However, the protection which was thus extended to our people again inspired them with confidence: those who had survived the oppressions of the last reign began afresh to accumulate wealth; and numbers of our nation, as stated by my ancestor Benjamin Aryeh, were induced to come over from the continent, and settle in this country. The new comers were at first treated with violence by the wardens of the Cinque Ports where they landed. They were thrown into prison, and pillaged of their effects. For though the policy of the government towards the Jews had changed, the hatred and cupidity of the people in general remained unchanged. When, however, information was given at court of the circumstance, relief was quickly afforded. Writs were issued to the officers of the different ports, commanding that such Jews as had been imprisoned should be set at liberty, and be allowed to live freely and without restraint, upon consenting to enter their names upon the Rolls of the Jews, and not to depart the country again without permission.

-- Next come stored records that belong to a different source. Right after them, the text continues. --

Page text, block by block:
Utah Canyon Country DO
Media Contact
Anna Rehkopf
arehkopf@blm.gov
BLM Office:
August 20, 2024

As a truthful and impartial historian, I am bound to admit that some of our people did not make the best use of those few years of tranquillity. Having been set free from the strife of their Christian neighbours, they began to contend amongst themselves. We, like others, are a contentious race, as long as the "Prince of Peace" does not reign in our hearts and in our midst! Did not our deliverer from the bondage of Egypt say to our forefathers, "How can I myself alone bear your cumbrance, and your burden, and your strife ?" This time-honoured and manifold record abounds with memoranda of internal feuds and contentions amongst our people during the protectorate of Hubert de Burgh. I shall only allude to one instance, even the disgraceful fracas at Gloucester, which occurred in 1220. In that unseemly quarrel several families took a culpable part, and some of them must have been guilty of malicious perjury. With all that, however, the government of Hubert de Burgh continued to spread their ægis over our people.

The clergy, it would seem, took umbrage at the privileges which our people had enjoyed, and resolved to attempt, by an exercise of ecclesiastical authority, to overrule the effects of the protection which had been. afforded by the measures of government. Stephen Langton, Archbishop of Canterbury, in conjunction with Hugo de Velles, Bishop of Lincoln, published a general prohibition, by which all persons were forbidden to buy anything of the Jews, or to sell them any victuals or necessaries, or to have any communication with them; declaring, at the same time, that

* Deut. i. 12.

they were persons, who by the laws of the Church, were excommunicated for their infidelity and usury.

Stephen Langton, moreover, issued the following edict respecting the Jews, at his provincial synod:-" That the Jews do not keep Christian servants; and let the servants be compelled by ecclesiastical censure to observe this, and the Jews by canonical punishment, or by some extraordinary penalty contrived by the diocesans. Let them not be permitted to build any more synagogues, but be looked upon as debtors to the churches of the parishes wherein they reside, as to tithes and offerings.

"To prevent likewise the mixture of Jewish men and women with Christians of each sex, we charge by authority of the general council, that the Jews of both sexes wear a linen cloth, two inches broad and four fingers long, of a different colour from their own clothes, on their upper garment, before their breast; and that they be compelled to do this by ecclesiastical censure; and let them not presume to enter into any Church."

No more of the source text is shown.